12:15 – 12:45 An Information-Flow Perspective on Algorithmic Fairness (Samuel Teuber)
This work presents insights gained by investigating the relationship between algorithmic fairness and the concept of secure information flow. There is a strong correspondence between secure information flow and algorithmic fairness: if protected attributes such as race, gender, or age are treated as secret program inputs, then secure information flow means that these “secret” attributes cannot influence the result of a program.While most research in algorithmic fairness evaluation concentrates on studying the impact of algorithms (often treating the algorithm as a black-box), the concepts and methods derived from information flow are based on a white-box analysis of an algorithm’s disparate treatment. In our recent work, we examine the relationship between quantitative as well as qualitative information-flow properties and fairness. Moreover, based on this duality, we derive a new quantitative notion of fairness called fairness spread, which can be easily analyzed using quantitative information flow. We demonstrate that off-the-shelf tools for information-flow properties can be used in order to formally analyze a program’s algorithmic fairness properties, including the new notion of fairness spread as well as established notions such as demographic parity.
12:45 – 13:00 Group Photo
13:00 – 14:00 Lunch
14:00 – 15:45 Session 3: Case Studies with KeY (chair: Alexander Weigl)

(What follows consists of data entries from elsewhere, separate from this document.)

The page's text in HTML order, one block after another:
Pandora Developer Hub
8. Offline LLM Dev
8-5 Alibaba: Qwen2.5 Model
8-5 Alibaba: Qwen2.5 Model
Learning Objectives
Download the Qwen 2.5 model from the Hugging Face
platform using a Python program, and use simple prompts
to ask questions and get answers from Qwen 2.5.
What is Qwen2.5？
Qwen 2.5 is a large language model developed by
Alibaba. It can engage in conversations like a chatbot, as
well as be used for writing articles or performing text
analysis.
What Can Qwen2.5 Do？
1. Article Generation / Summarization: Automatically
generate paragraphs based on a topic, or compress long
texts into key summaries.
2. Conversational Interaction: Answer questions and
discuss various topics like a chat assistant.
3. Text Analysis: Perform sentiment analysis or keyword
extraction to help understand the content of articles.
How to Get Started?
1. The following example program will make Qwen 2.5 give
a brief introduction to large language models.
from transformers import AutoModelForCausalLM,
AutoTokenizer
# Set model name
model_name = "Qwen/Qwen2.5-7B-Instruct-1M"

14:00 – 14:30 Verifying Red-Black-Trees with KeY (Johanna Stuber)
Red-black trees are a particularly efficient and widely used version of self-balancing binary search trees. The JDK uses them internally in java.util.HashMap and provides an implementation with java.util.TreeMap. In this case study, we push the limits of KeY by specifying and verifying the contains and add methods of this data structure. We observe that complex proofs over tree structures are doable with KeY’s dynamic frames, but require a lot of work regarding framing.

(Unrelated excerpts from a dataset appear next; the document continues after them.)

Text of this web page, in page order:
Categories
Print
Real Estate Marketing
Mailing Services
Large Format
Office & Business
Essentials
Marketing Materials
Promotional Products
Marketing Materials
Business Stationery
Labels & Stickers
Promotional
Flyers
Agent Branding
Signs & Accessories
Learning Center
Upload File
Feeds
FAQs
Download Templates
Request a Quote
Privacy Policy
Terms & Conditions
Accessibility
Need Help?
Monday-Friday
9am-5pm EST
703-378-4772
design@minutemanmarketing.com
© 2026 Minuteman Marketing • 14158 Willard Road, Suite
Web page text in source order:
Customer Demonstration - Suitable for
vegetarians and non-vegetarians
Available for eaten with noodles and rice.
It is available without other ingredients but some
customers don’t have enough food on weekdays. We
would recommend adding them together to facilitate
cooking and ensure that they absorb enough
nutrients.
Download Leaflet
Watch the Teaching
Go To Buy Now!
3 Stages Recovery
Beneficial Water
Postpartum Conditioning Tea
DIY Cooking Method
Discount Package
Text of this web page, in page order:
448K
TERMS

Features that are used extensively in this case study are model methods for the specification, as well as assertions for prover guidance during the verification – with the addition of JML scripts, a new feature for the automation and persistence of proofs.
14:30 – 15:00 Verification of Super Scalar Sample Sort – Lessons Learned (Mattias Ulbrich)

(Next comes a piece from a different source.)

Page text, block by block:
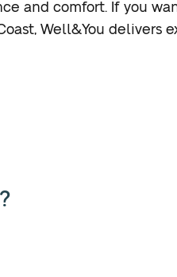
and comfort. If you
Well&You delivers
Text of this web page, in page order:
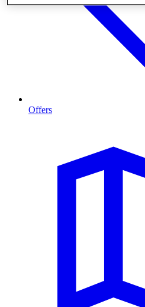
Offers

In this experience report, we present the complete formal verification of a Java implementation of inplace super-scalar sample sort (ips4 o) using the KeY program verification system. As ips4 o is one of the fastest general purpose sorting algorithms, this is an important step towards a collection of
basic toolbox components that are both provably correct and highly efficient. At the same time, it is an important case study of how careful, highly efficient implementations of complicated algorithms can be formally verified directly. We provide an analysis of which features of the KeY system and its verification calculus are instrumental in enabling algorithm verification without any compromise on algorithm efficiency.